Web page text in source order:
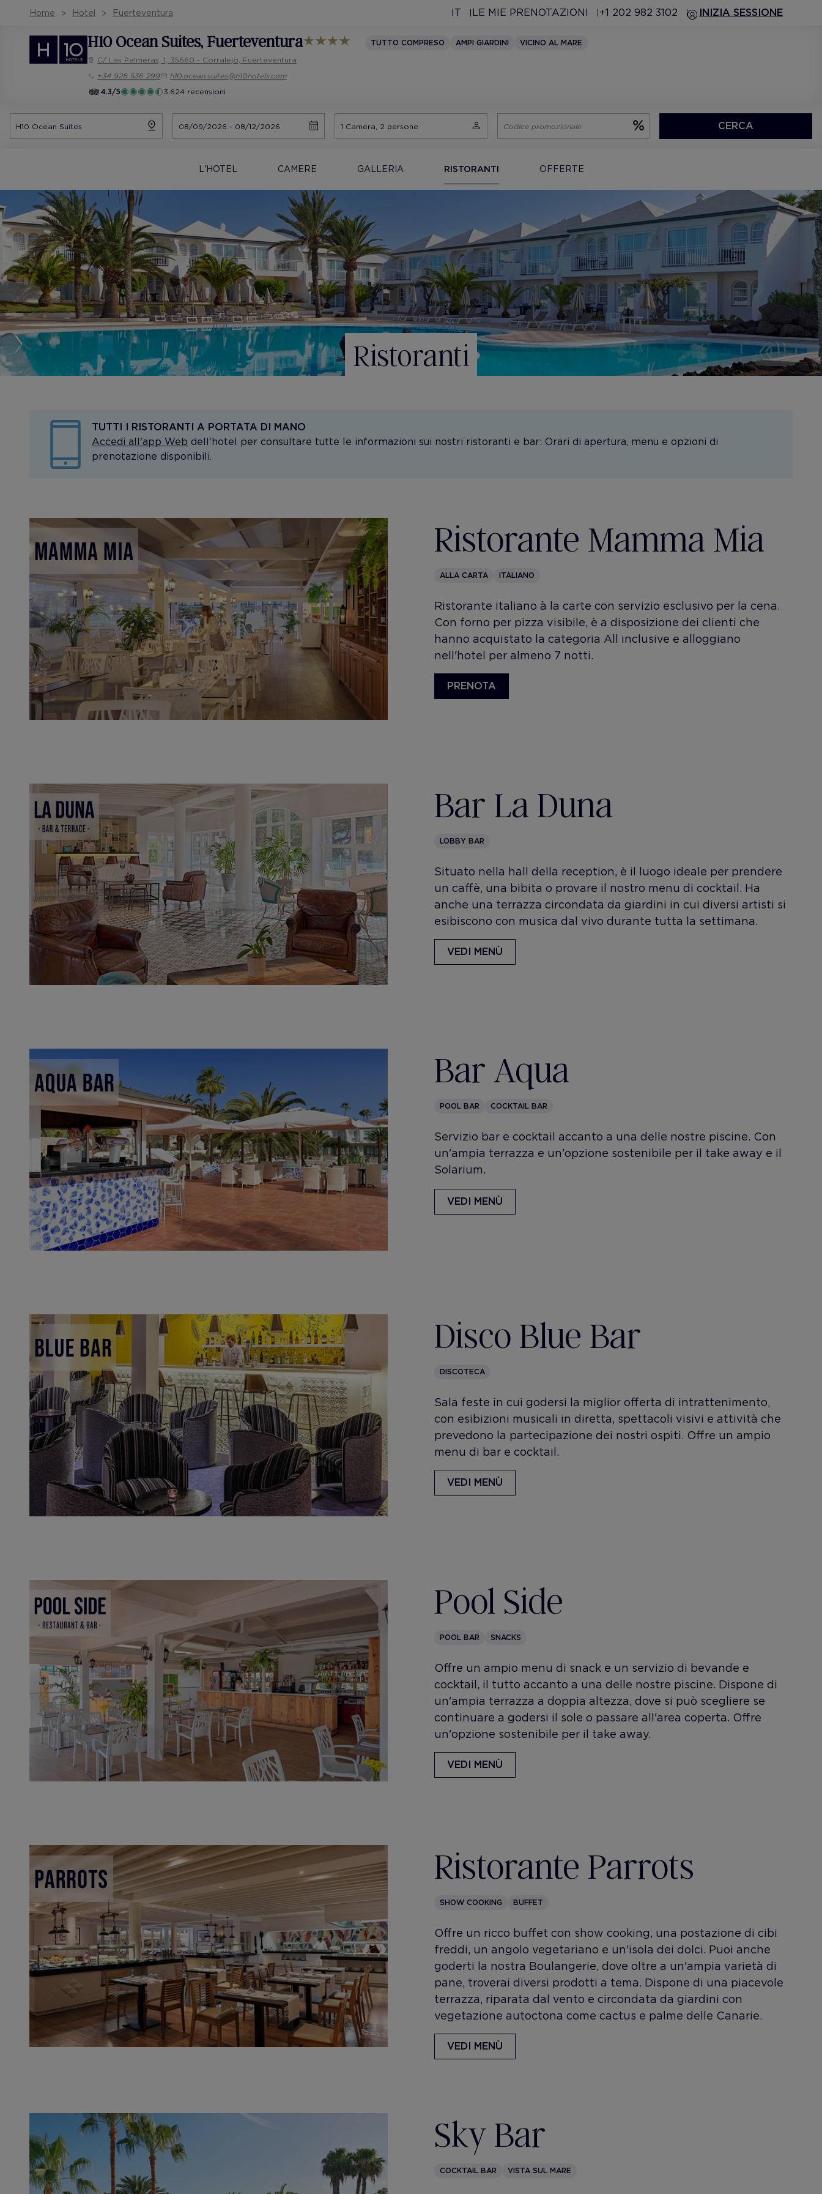
Home Hotel Fuerteventura IT LE MIE PRENOTAZIONI +1 202 982 3102 INIZIA SESSIONE
H10 Ocean Suites, Fuerteventura TUTTO COMPRESO AMPI GIARDINI
VICINO AL MARE
C/ Las Palmeras, 1, 35660 - Corralejo, Fuerteventura
+34 928 536 299
h10.ocean.suites@h10hotels.com
4.3/5
3.624 recensioni
CERCA
L'HOTEL CAMERE GALLERIA RISTORANTI OFFERTE
Ristoranti
TUTTI I RISTORANTI A PORTATA DI MANO
Accedi all'app Web dell'hotel per consultare tutte le informazioni sui nostri ristoranti e bar: Orari di apertura, menu e opzioni di
prenotazione disponibili.
Ristorante Mamma Mia
ALLA CARTA ITALIANO
Ristorante italiano à la carte con servizio esclusivo per la cena.
Con forno per pizza visibile, è a disposizione dei clienti che
hanno acquistato la categoria All inclusive e alloggiano
nell'hotel per almeno 7 notti.
PRENOTA
Bar La Duna
LOBBY BAR
Situato nella hall della reception, è il luogo ideale per prendere
un caffè, una bibita o provare il nostro menu di cocktail. Ha
anche una terrazza circondata da giardini in cui diversi artisti si
esibiscono con musica dal vivo durante tutta la settimana.
VEDI MENÙ
Bar Aqua
POOL BAR COCKTAIL BAR
Servizio bar e cocktail accanto a una delle nostre piscine. Con
un'ampia terrazza e un'opzione sostenibile per il take away e il
Solarium.
VEDI MENÙ
Disco Blue Bar
DISCOTECA
Sala feste in cui godersi la miglior offerta di intrattenimento,
con esibizioni musicali in diretta, spettacoli visivi e attività che
prevedono la partecipazione dei nostri ospiti. Offre un ampio
menu di bar e cocktail.
VEDI MENÙ
Pool Side
POOL BAR SNACKS
Offre un ampio menu di snack e un servizio di bevande e
cocktail, il tutto accanto a una delle nostre piscine. Dispone di
un'ampia terrazza a doppia altezza, dove si può scegliere se
continuare a godersi il sole o passare all'area coperta. Offre
un'opzione sostenibile per il take away.
VEDI MENÙ
Ristorante Parrots
SHOW COOKING BUFFET
Offre un ricco buffet con show cooking, una postazione di cibi
freddi, un angolo vegetariano e un'isola dei dolci. Puoi anche
goderti la nostra Boulangerie, dove oltre a un'ampia varietà di
pane, troverai diversi prodotti a tema. Dispone di una piacevole
terrazza, riparata dal vento e circondata da giardini con
vegetazione autoctona come cactus e palme delle Canarie.
VEDI MENÙ
Sky Bar
COCKTAIL BAR VISTA SUL MARE

+ + + + +

● **What you have to do**
Output the data above in full. Skip every picture.

● **Solution for this task**
Web page text in source order:
Home Hotel Fuerteventura IT LE MIE PRENOTAZIONI +1 202 982 3102 INIZIA SESSIONE
H10 Ocean Suites, Fuerteventura TUTTO COMPRESO AMPI GIARDINI
VICINO AL MARE
C/ Las Palmeras, 1, 35660 - Corralejo, Fuerteventura
+34 928 536 299
h10.ocean.suites@h10hotels.com
4.3/5
3.624 recensioni
CERCA
L'HOTEL CAMERE GALLERIA RISTORANTI OFFERTE
Ristoranti
TUTTI I RISTORANTI A PORTATA DI MANO
Accedi all'app Web dell'hotel per consultare tutte le informazioni sui nostri ristoranti e bar: Orari di apertura, menu e opzioni di
prenotazione disponibili.
Ristorante Mamma Mia
ALLA CARTA ITALIANO
Ristorante italiano à la carte con servizio esclusivo per la cena.
Con forno per pizza visibile, è a disposizione dei clienti che
hanno acquistato la categoria All inclusive e alloggiano
nell'hotel per almeno 7 notti.
PRENOTA
Bar La Duna
LOBBY BAR
Situato nella hall della reception, è il luogo ideale per prendere
un caffè, una bibita o provare il nostro menu di cocktail. Ha
anche una terrazza circondata da giardini in cui diversi artisti si
esibiscono con musica dal vivo durante tutta la settimana.
VEDI MENÙ
Bar Aqua
POOL BAR COCKTAIL BAR
Servizio bar e cocktail accanto a una delle nostre piscine. Con
un'ampia terrazza e un'opzione sostenibile per il take away e il
Solarium.
VEDI MENÙ
Disco Blue Bar
DISCOTECA
Sala feste in cui godersi la miglior offerta di intrattenimento,
con esibizioni musicali in diretta, spettacoli visivi e attività che
prevedono la partecipazione dei nostri ospiti. Offre un ampio
menu di bar e cocktail.
VEDI MENÙ
Pool Side
POOL BAR SNACKS
Offre un ampio menu di snack e un servizio di bevande e
cocktail, il tutto accanto a una delle nostre piscine. Dispone di
un'ampia terrazza a doppia altezza, dove si può scegliere se
continuare a godersi il sole o passare all'area coperta. Offre
un'opzione sostenibile per il take away.
VEDI MENÙ
Ristorante Parrots
SHOW COOKING BUFFET
Offre un ricco buffet con show cooking, una postazione di cibi
freddi, un angolo vegetariano e un'isola dei dolci. Puoi anche
goderti la nostra Boulangerie, dove oltre a un'ampia varietà di
pane, troverai diversi prodotti a tema. Dispone di una piacevole
terrazza, riparata dal vento e circondata da giardini con
vegetazione autoctona come cactus e palme delle Canarie.
VEDI MENÙ
Sky Bar
COCKTAIL BAR VISTA SUL MARE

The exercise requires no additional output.